2. The face image labeling method according to claim 1, further comprising, before the labeling of the face region image corresponding to the face feature vector belonging to the positive class:

deleting the face feature vectors belonging to the negative class, carrying out the feature clustering on the face feature vectors belonging to the positive class again, and judging whether the face feature vectors belonging to the negative class exist in the face feature vectors subjected to the feature clustering again;

if the face feature vector exists, repeating the steps until the face feature vector subjected to the feature clustering again does not exist the face feature vector belonging to the negative class.

3. The method for labeling a face image according to claim 1 or 2, wherein the feature clustering is performed on a plurality of face feature vectors, and specifically includes:

taking each face feature vector in N face feature vectors as a clustering center, and calculating the measurement distance from the other N-1 face feature vectors in the N face feature vectors to the clustering center when the ith face feature vector is taken as the clustering center, wherein N is an integer greater than 1, and i is an integer less than or equal to N;

judging whether a measurement distance smaller than a preset threshold exists in the measurement distances;

if the face feature vector does not exist, judging that the ith face feature vector belongs to the negative class;

if yes, judging whether the number of the measurement distances smaller than a preset threshold is larger than or equal to the preset number, and if yes, judging that the ith face feature vector belongs to the positive class; if not, judging that the ith face feature vector belongs to the negative class.

4. A face image labeling method according to claim 3, further comprising, before said respectively taking each of the N face feature vectors as a cluster center:

setting the size of a sliding window and the sliding step length;

each face feature vector in the N face feature vectors is used as a clustering center, and the method specifically includes:

establishing a plurality of sliding windows according to the size of the sliding window, the sliding step length and the N face feature vectors, wherein the number of the face feature vectors in each sliding window is equal to the size of the sliding window;

and taking each face feature vector in each sliding window as the clustering center in turn.

5. The face image labeling method of claim 4, further comprising, prior to establishing a plurality of sliding windows based on the sliding window size, the sliding step size, and the N face feature vectors:

and carrying out randomization processing on the N face feature vectors.

6. The face image labeling method according to claim 1, further comprising, before feature extraction is performed on a plurality of the face region images:

preprocessing the face image data of the face area images to obtain face area images with resolution meeting preset requirements;

the feature extraction of the face region images specifically includes:

and extracting the characteristics of the facial area image with the resolution meeting the preset requirement.
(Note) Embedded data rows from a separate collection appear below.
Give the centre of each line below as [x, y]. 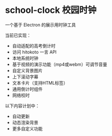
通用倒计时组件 [27, 89]
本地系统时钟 [25, 58]
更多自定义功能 [27, 129]
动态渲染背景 [25, 122]
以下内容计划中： [22, 106]
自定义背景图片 [27, 70]
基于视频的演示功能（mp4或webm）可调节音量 [59, 64]
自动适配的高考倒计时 [34, 45]
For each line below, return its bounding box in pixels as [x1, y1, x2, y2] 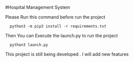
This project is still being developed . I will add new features [5, 51, 129, 57]
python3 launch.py [10, 42, 49, 47]
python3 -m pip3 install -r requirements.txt [10, 24, 107, 29]
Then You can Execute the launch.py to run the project [5, 33, 118, 38]
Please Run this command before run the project [5, 14, 105, 20]
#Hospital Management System [5, 5, 70, 10]
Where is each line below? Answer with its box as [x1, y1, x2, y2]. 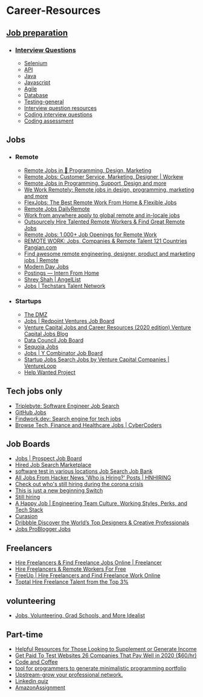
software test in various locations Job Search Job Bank [14, 467, 153, 475]
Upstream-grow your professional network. [14, 671, 123, 678]
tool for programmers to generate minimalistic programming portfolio [14, 664, 187, 672]
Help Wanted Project [24, 368, 76, 376]
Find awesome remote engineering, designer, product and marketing [24, 250, 195, 257]
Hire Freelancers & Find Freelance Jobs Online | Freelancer [14, 559, 162, 567]
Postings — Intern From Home [24, 269, 100, 277]
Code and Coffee [14, 658, 59, 665]
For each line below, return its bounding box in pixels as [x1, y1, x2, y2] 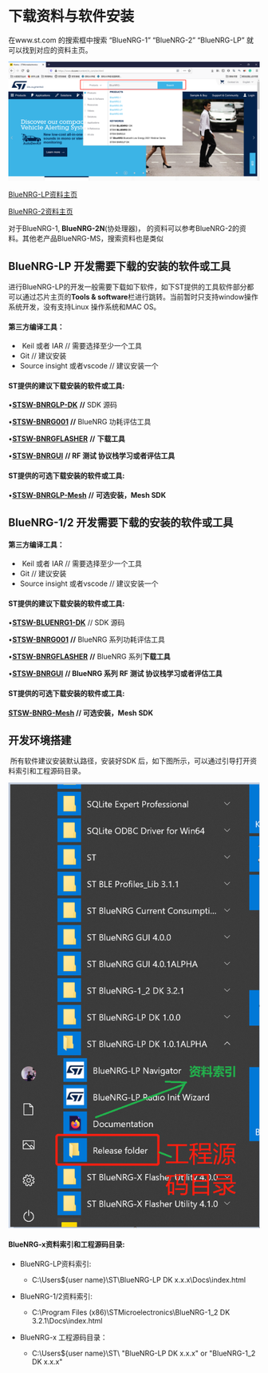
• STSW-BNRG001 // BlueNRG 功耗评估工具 [8, 417, 152, 427]
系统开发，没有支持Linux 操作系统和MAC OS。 [8, 301, 161, 312]
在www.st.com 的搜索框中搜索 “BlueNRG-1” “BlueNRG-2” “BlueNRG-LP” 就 [8, 35, 254, 45]
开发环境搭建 [8, 733, 72, 747]
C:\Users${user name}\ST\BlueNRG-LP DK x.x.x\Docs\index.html [31, 1275, 246, 1284]
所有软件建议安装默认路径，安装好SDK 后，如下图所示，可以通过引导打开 [10, 756, 250, 766]
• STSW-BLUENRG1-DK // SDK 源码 [8, 618, 125, 627]
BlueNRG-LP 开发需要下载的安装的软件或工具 [8, 259, 231, 273]
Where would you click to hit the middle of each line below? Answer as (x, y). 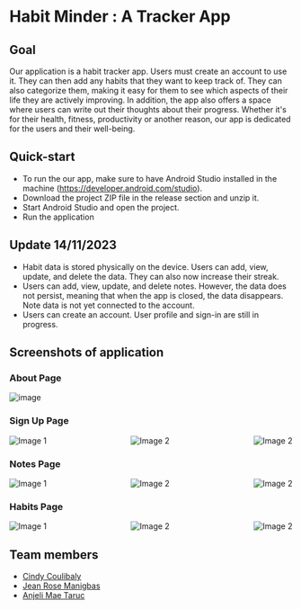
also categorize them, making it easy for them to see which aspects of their (149, 90)
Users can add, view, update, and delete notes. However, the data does (155, 286)
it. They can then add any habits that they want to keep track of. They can (146, 81)
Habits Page (36, 506)
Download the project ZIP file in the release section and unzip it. (141, 197)
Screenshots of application (87, 353)
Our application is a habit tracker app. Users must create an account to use (148, 71)
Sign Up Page (39, 421)
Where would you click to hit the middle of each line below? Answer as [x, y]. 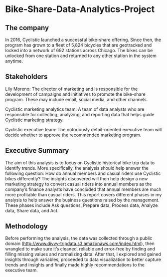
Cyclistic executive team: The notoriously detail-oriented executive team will [83, 129]
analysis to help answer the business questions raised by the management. [82, 200]
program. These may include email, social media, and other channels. [77, 99]
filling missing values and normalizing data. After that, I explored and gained [83, 254]
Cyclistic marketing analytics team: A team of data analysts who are [75, 109]
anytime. [14, 61]
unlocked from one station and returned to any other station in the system [81, 56]
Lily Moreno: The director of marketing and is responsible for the [72, 89]
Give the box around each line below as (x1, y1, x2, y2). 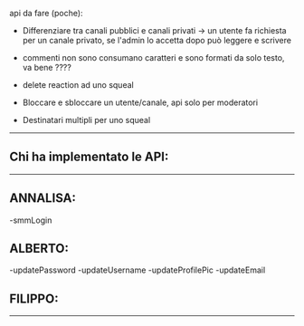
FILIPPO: (9, 291, 59, 306)
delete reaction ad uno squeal (22, 80, 134, 90)
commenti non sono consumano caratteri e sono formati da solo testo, (22, 53, 285, 62)
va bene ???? (22, 62, 72, 72)
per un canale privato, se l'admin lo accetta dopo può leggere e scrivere (22, 35, 292, 45)
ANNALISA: (9, 190, 77, 206)
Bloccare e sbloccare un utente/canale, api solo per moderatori (22, 97, 259, 108)
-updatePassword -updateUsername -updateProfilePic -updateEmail (9, 264, 266, 275)
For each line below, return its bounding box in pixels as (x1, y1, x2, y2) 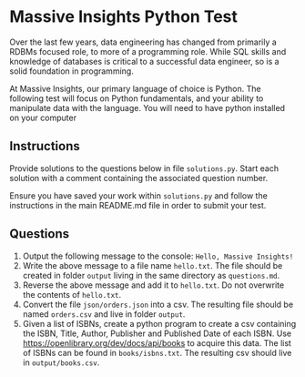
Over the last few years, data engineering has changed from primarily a (9, 36, 278, 47)
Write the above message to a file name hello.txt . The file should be (22, 260, 283, 270)
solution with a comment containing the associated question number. (9, 172, 269, 183)
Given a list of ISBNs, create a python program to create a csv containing (22, 318, 297, 329)
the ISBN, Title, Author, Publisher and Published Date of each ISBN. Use (22, 328, 292, 339)
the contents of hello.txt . (22, 289, 122, 300)
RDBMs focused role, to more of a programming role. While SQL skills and (9, 46, 287, 56)
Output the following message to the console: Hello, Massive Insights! (22, 250, 294, 261)
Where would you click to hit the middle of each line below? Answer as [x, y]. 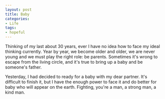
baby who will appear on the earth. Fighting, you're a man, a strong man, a [81, 87]
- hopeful [15, 32]
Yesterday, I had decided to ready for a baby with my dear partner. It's [76, 77]
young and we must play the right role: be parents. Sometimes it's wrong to [82, 57]
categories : [17, 19]
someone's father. [23, 67]
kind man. [15, 92]
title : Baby [17, 14]
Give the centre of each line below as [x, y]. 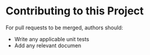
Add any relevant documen [48, 45]
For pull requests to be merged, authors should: [64, 27]
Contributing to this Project [75, 11]
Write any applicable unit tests [52, 39]
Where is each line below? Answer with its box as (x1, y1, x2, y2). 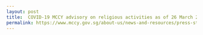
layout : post (6, 8, 39, 15)
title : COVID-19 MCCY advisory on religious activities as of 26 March (6, 14, 193, 20)
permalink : (6, 20, 34, 26)
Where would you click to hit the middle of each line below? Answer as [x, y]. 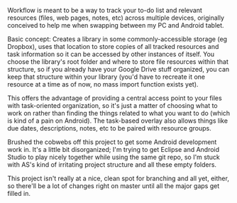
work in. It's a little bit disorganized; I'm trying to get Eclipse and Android [114, 149]
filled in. [19, 193]
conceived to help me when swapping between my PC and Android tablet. [116, 25]
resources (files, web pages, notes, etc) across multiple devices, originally [116, 18]
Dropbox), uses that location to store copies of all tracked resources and [113, 46]
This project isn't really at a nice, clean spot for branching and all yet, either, [118, 178]
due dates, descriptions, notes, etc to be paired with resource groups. [109, 128]
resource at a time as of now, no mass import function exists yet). [103, 84]
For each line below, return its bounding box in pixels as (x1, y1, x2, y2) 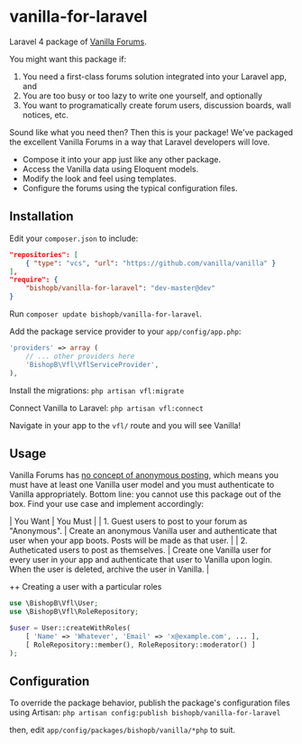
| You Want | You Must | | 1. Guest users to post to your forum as (9, 516, 248, 527)
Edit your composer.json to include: (9, 233, 139, 243)
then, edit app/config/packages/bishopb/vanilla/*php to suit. (9, 724, 236, 736)
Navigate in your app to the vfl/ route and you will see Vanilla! (9, 419, 242, 430)
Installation (9, 209, 74, 225)
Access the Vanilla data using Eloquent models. (22, 163, 199, 174)
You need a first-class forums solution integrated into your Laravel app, (22, 70, 287, 82)
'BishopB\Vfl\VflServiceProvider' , (25, 360, 160, 369)
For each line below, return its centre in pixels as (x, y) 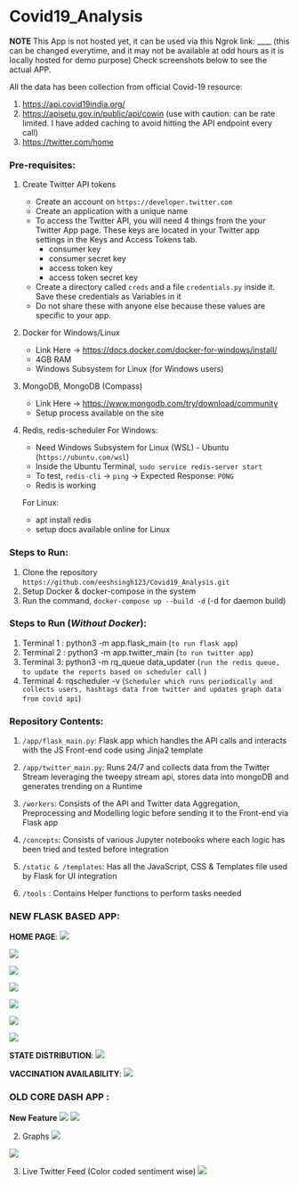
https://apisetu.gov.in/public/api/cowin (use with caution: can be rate (149, 113)
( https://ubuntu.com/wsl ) (82, 457)
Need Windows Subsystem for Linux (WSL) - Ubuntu (132, 448)
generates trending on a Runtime (82, 786)
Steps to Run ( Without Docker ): (78, 623)
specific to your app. (73, 316)
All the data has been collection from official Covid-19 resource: (126, 86)
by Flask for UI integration (69, 876)

7. A facial image labeling device, comprising:

at least one processor; the method comprises the steps of,

a memory communicatively coupled to the at least one processor; wherein,,

the memory stores instructions executable by the at least one processor to enable the at least one processor to perform the face image labeling method of any of claims 1-6.

8. A computer-readable storage medium storing a computer program, wherein the computer program, when executed by a processor, implements the face image labeling method of any one of claims 1 to 6.